5.48 Work hours and education. (PAGE 272)

The General Social Survey collects data on demographics, education, and work, among many other characteristics of US residents.47 Using ANOVA, we can consider educational attainment levels for all 1,172 respondents at once. Below are the distributions of hours worked by educational attainment and relevant summary statistics that will be helpful in carrying out this analysis.

(a) Write hypotheses for evaluating whether the average number of hours worked varies across the five groups.

The difference of ALL averages is equal. \(H_0: \mu_l = \mu_h = \mu_j = \mu_b = \mu_g\)

There is one average that is NOT equal to the other ones \(H_a: \text{ At least one mean is different } \)

(b) Check conditions and describe any assumptions you must make to proceed with the test.

  • The observations are independent within and across groups: Given the nature of the survey, we will assume independence within and across the groups.

  • The data within each group are nearly normal: The box plots do not support nearly normal data within each group. Particularly, the Bachelor’s distribution is skewed and has significant outliers. Each group has outliers though other groups appear closer to normally distributed.

  • The variability across the groups is about equal: There is general similarity of variabily, though the Bachelor’s again stands out as deviating.

(c) Below is part of the output associated with this test. Fill in the empty cells.

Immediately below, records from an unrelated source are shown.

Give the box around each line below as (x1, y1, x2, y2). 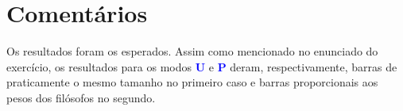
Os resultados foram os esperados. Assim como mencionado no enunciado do (6, 43, 378, 59)
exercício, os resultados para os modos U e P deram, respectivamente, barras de (6, 58, 397, 75)
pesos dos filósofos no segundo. (6, 89, 156, 105)
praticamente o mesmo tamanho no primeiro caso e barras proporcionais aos (6, 74, 378, 90)
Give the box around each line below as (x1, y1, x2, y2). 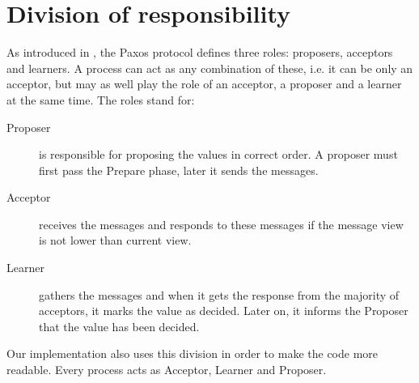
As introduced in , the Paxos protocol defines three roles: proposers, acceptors (6, 44, 393, 61)
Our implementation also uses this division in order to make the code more (6, 345, 379, 362)
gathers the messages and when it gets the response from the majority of (39, 286, 400, 303)
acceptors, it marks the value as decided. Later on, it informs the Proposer (39, 302, 408, 319)
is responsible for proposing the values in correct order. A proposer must (39, 146, 398, 163)
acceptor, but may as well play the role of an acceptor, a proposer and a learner (6, 75, 402, 92)
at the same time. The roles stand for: (6, 91, 195, 108)
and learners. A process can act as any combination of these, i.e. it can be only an (6, 59, 413, 76)
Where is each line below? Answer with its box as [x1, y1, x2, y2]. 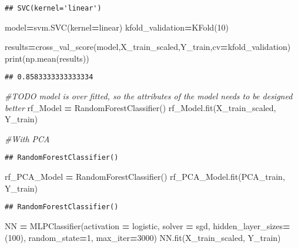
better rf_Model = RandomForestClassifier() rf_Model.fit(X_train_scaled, [5, 101, 276, 113]
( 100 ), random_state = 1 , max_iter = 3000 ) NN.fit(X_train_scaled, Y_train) [5, 231, 281, 243]
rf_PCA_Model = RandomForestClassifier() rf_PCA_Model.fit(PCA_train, [5, 170, 285, 183]
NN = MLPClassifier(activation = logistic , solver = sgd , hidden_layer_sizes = [5, 219, 290, 232]
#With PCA [5, 132, 50, 145]
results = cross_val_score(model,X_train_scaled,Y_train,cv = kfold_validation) [5, 41, 291, 53]
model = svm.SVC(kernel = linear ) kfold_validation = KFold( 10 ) [5, 21, 229, 33]
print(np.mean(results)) [5, 52, 89, 64]
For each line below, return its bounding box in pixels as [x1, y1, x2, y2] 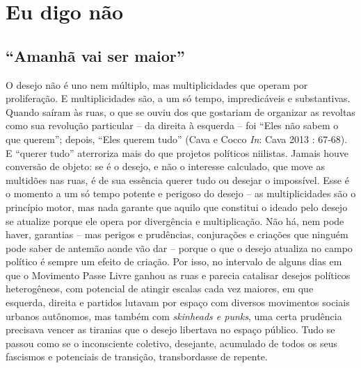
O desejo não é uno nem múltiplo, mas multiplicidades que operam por [6, 77, 308, 92]
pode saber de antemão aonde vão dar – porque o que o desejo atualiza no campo [6, 240, 353, 255]
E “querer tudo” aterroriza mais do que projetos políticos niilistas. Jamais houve [6, 145, 349, 160]
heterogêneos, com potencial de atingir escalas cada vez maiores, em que [6, 281, 314, 296]
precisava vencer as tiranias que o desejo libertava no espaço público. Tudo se [6, 322, 335, 337]
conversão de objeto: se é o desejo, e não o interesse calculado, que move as [6, 159, 325, 174]
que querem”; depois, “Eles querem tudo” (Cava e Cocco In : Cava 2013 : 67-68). [6, 131, 348, 146]
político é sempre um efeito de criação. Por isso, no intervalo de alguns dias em [6, 254, 342, 269]
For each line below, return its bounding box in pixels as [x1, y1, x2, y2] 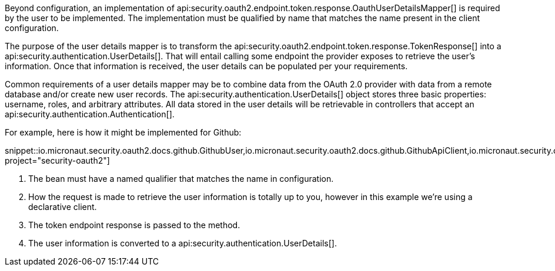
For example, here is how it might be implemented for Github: [5, 127, 242, 137]
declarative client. [28, 202, 97, 212]
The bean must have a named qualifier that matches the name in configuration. [28, 174, 334, 184]
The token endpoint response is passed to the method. [28, 220, 240, 230]
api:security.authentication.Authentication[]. [5, 109, 175, 119]
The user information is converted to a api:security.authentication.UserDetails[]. [28, 238, 337, 248]
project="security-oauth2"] [5, 155, 110, 165]
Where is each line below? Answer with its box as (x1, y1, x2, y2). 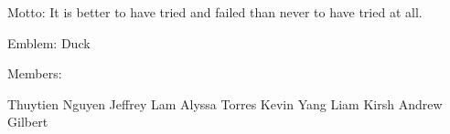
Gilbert (7, 112, 48, 131)
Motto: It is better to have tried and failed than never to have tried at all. (7, 3, 423, 21)
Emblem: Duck (7, 33, 91, 52)
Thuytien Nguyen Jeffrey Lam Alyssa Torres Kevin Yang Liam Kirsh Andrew (7, 94, 443, 113)
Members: (7, 64, 62, 83)
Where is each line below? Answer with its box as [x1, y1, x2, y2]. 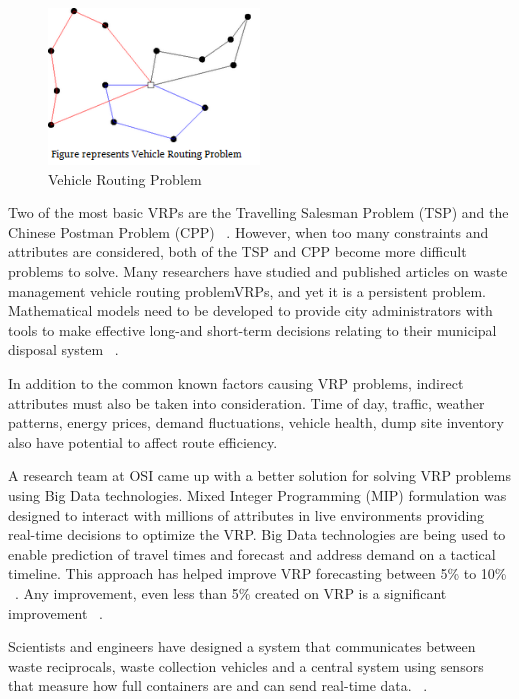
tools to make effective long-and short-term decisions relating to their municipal [8, 319, 497, 340]
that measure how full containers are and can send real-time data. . [8, 675, 428, 696]
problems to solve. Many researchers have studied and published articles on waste [8, 261, 508, 282]
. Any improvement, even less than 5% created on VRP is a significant [15, 582, 447, 603]
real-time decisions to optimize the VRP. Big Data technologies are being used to [8, 524, 506, 545]
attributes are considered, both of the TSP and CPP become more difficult [8, 241, 467, 262]
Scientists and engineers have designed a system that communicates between [8, 636, 476, 657]
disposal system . [8, 339, 119, 360]
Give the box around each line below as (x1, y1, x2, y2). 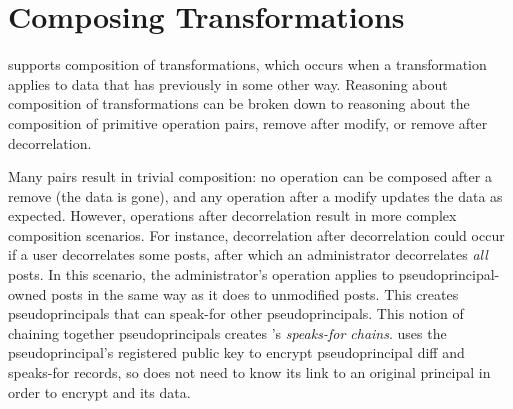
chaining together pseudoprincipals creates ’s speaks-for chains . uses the (8, 322, 447, 343)
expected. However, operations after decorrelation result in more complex (8, 205, 457, 226)
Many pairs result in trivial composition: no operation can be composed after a (8, 166, 492, 187)
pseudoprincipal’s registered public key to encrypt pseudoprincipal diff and (8, 342, 465, 363)
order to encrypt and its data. (8, 381, 191, 402)
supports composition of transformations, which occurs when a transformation (8, 54, 487, 75)
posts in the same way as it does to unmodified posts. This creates (51, 283, 459, 304)
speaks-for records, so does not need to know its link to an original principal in (8, 362, 491, 383)
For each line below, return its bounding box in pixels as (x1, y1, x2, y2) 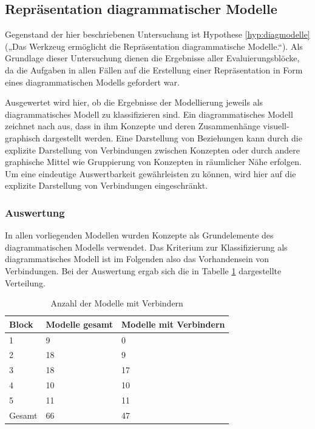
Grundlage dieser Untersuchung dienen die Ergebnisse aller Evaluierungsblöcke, (5, 52, 300, 64)
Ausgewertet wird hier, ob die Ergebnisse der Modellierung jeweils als (5, 96, 263, 109)
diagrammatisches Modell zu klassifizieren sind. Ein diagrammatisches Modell (5, 107, 293, 120)
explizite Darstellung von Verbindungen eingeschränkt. (5, 179, 208, 192)
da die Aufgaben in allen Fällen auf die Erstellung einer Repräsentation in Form (5, 63, 303, 76)
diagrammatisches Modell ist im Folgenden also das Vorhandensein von (5, 252, 269, 265)
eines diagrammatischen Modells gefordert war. (5, 75, 180, 88)
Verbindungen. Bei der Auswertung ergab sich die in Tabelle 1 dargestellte (5, 264, 282, 277)
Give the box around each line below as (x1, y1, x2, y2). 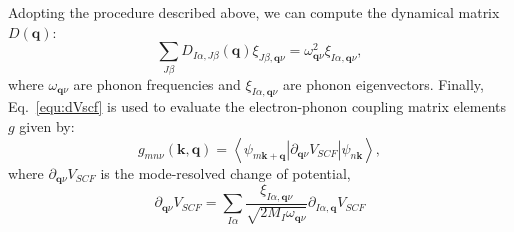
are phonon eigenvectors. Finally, (282, 73, 484, 94)
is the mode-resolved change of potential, (100, 162, 351, 183)
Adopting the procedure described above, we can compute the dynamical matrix (8, 2, 500, 22)
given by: (19, 115, 75, 136)
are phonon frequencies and (73, 73, 241, 94)
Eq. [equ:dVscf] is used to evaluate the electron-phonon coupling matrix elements (8, 96, 506, 117)
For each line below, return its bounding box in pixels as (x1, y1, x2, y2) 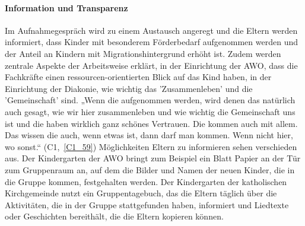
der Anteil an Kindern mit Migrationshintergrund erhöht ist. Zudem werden (5, 47, 281, 59)
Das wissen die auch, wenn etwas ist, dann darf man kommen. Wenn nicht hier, (5, 129, 293, 141)
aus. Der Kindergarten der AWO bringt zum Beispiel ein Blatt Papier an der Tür (5, 152, 301, 164)
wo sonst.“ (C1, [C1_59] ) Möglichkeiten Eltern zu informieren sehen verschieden (5, 140, 297, 152)
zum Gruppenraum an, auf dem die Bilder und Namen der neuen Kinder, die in (5, 163, 295, 176)
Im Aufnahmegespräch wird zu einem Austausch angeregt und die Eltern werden (5, 24, 298, 36)
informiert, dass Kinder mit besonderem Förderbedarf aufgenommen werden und (5, 36, 298, 48)
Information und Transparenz (5, 1, 128, 14)
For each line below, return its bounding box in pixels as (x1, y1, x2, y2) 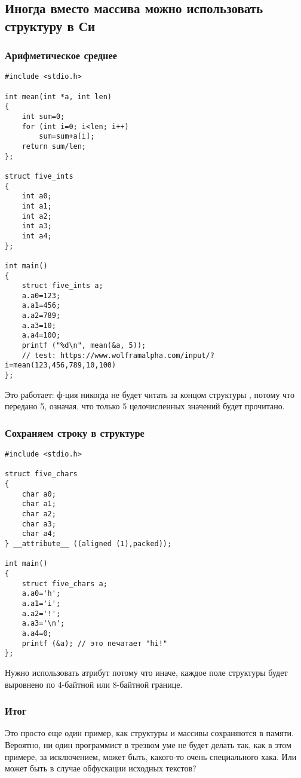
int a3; (21, 222, 52, 231)
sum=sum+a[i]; (39, 132, 95, 141)
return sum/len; (21, 142, 87, 151)
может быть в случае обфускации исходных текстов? (5, 762, 196, 774)
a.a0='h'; (21, 589, 61, 598)
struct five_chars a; (21, 579, 107, 588)
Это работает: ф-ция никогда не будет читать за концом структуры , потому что (5, 388, 295, 400)
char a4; (21, 529, 56, 538)
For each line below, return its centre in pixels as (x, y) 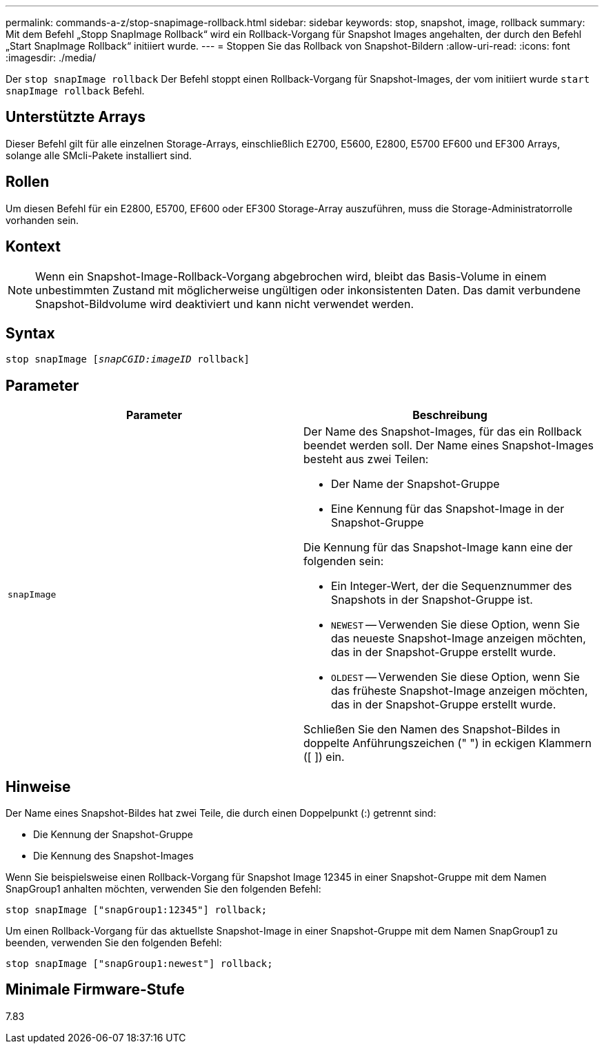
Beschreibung (450, 415)
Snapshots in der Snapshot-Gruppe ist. (432, 600)
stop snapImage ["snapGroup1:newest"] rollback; (139, 964)
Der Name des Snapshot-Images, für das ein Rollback (443, 432)
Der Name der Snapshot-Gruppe (415, 484)
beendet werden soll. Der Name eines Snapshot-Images (449, 446)
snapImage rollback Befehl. (75, 91)
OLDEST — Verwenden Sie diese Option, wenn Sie (455, 677)
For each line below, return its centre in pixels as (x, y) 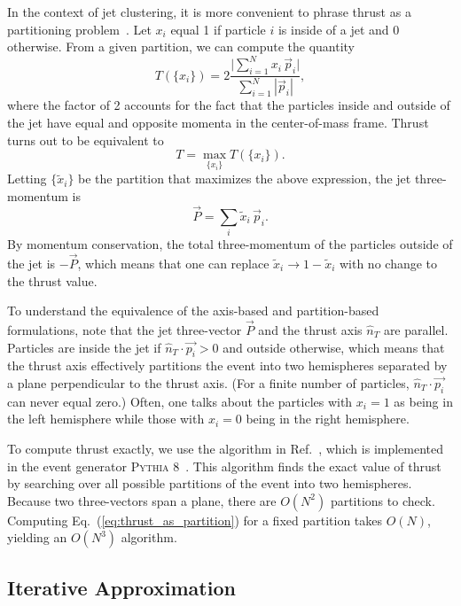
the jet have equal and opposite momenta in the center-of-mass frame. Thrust (218, 123)
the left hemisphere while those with (106, 419)
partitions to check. (383, 500)
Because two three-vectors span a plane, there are (142, 500)
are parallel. (416, 330)
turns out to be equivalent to (86, 140)
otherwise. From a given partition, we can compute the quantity (181, 47)
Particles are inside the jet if (84, 347)
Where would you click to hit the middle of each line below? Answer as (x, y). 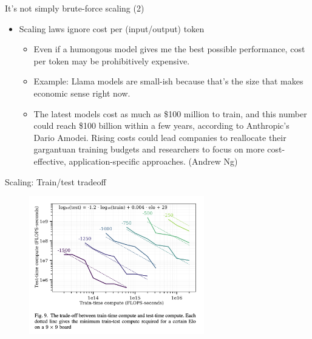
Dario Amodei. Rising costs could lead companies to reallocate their (160, 137)
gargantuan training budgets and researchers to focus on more (149, 149)
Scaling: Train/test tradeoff (56, 181)
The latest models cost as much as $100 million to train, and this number (170, 113)
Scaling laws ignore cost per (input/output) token (112, 28)
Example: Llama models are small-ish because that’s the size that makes (168, 81)
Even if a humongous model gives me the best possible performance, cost (169, 49)
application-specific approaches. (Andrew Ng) (153, 161)

ANOVA Df Sum Sq Mean Sq F value Pr(>F)
degree ….. ….. 501.54 ….. 0.0682
Residuals ….. 267,382 …..
Total ….. …..

The following R code was used to compute the values:

mu <- c(38.67, 39.6, 41.39, 42.55, 40.85)
sd <- c(15.81, 14.97, 18.1, 13.62, 15.51)
n <- c(121, 546, 97, 253, 155)
data_table <- data.frame (mu, sd, n)
data_table
##      mu    sd   n
## 1 38.67 15.81 121
## 2 39.60 14.97 546
## 3 41.39 18.10  97
## 4 42.55 13.62 253
## 5 40.85 15.51 155
n <- sum(data_table$n)
k <- length(data_table$mu)
n
## [1] 1172
k
## [1] 5
  • Finding degrees of freedom
df <- k - 1
dfResidual <- n - k

# Using the qf function on the Pr(>F) to get the F-statistic:

Prf <- 0.0682
F_statistic <- qf( 1 - Prf, df , dfResidual)

# F-statistic = MSG/MSE

MSG <- 501.54
MSE <- MSG / F_statistic

# MSG = 1 / df * SSG

SSG <- df * MSG
SSE <- 267382

# SST = SSG + SSE, and df_Total = df + dfResidual

SST <- SSG + SSE
dft <- df + dfResidual
dft
## [1] 1171
  • The values have been included in bold in the table below.
ANOVA Df Sum Sq Mean Sq F value Pr(>F)
degree 4 2006.16 501.54 2.188984 0.0682
Residuals 1167 267,382 229.12
Total 1171 269388.16

(d) What is the conclusion of the test? Given the p-value = 0.0682 is greater than 0.05, I conclude that there is not a significant difference between the groups and therefore I don’t reject the null hypothesis.